Since coming to college, I have learned extremely little about a bizarre range of oddly specific subjects. And it’s not strictly my fault. The Core—or now, Gen Ed—curriculum caters to our basest impulses. If you can get away with studying dinosaurs instead of taking a rigorous survey of new developments in science, why wouldn’t you? Who doesn’t love a good dinosaur? Besides, it only meets on Tuesdays and Thursdays, so it won’t conflict with all the rigorous drinking you have scheduled. And this problem isn’t just for science. To receive credit for Historical Study, I can take courses as broad as American Constitutional History from the Framing to the Present or as narrow as Frontiers of Europe: Ukraine Since 1500. I’m not saying that Ukraine isn’t deeply significant, but if I can graduate from college without knowing anything about the history of something that isn’t Ukraine, that seems like it’ll make me irritating at cocktail parties. Sure, they say those who don’t know history are doomed to repeat it. But as long as the part I’m repeating is the part where America prospers and makes strides in civil rights instead of the part with slavery and no flush toilets, this ought to be fine.

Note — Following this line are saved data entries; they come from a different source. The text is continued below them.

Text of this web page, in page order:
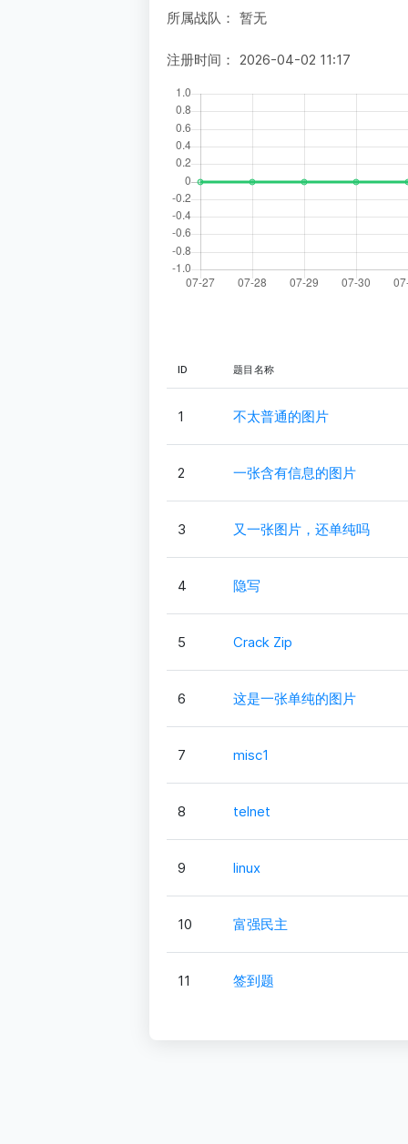
所属战队： 暂无
注册时间： 2026-04-02 11:17
ID 题目名称
1 不太普通的图片
2 一张含有信息的图片
3 又一张图片，还单纯吗
4 隐写
5 Crack Zip
6 这是一张单纯的图片
7 misc1
8 telnet
9 linux
10 富强民主
11 签到题

Whenever I suggest that I’ve gotten dumber since going to college, my friends nod sympathetically. Part of this is because of the apparently inevitable narrowing of interest that follows a decision to concentrate in one subject rather than another, to read Milton instead of Machiavelli. Part of this stems from the distribution requirements that allow us to graduate with smatterings of disconnected, specific bits of knowledge rather than any sort of larger picture. But it also stems from the way information itself has evolved. Since we were in high school, we’ve moved into a model where knowledge is increasingly stored “off-site.” Instead of memorizing trivia or reading books, we google things. If someone somewhere out there has the answers, and we can obtain them at the press of a button, why bother actually learning? We’re quickly turning into a generation of intellectual Blanche Duboises—depending on the kindness of strangers for everything from facts about plants to driving directions. But something gets lost in this process. Because we could hypothetically know everything, no one winds up knowing anything. And if the benevolent person out there who has the particular fact we want ceases to be benevolent—if Google censors its search results, or if, in the perpetual shouting match of the internet, the facts appear to conflict—it becomes impossible to sort out the rot from the not. Little knowledge is a dangerous thing.

Then again, Socrates said that the beginning of wisdom is the knowledge of your own ignorance. Maybe that’s what this is.

Alexandra A. Petri ’10 is an English concentrator in Eliot House. Her column appears on alternate Fridays.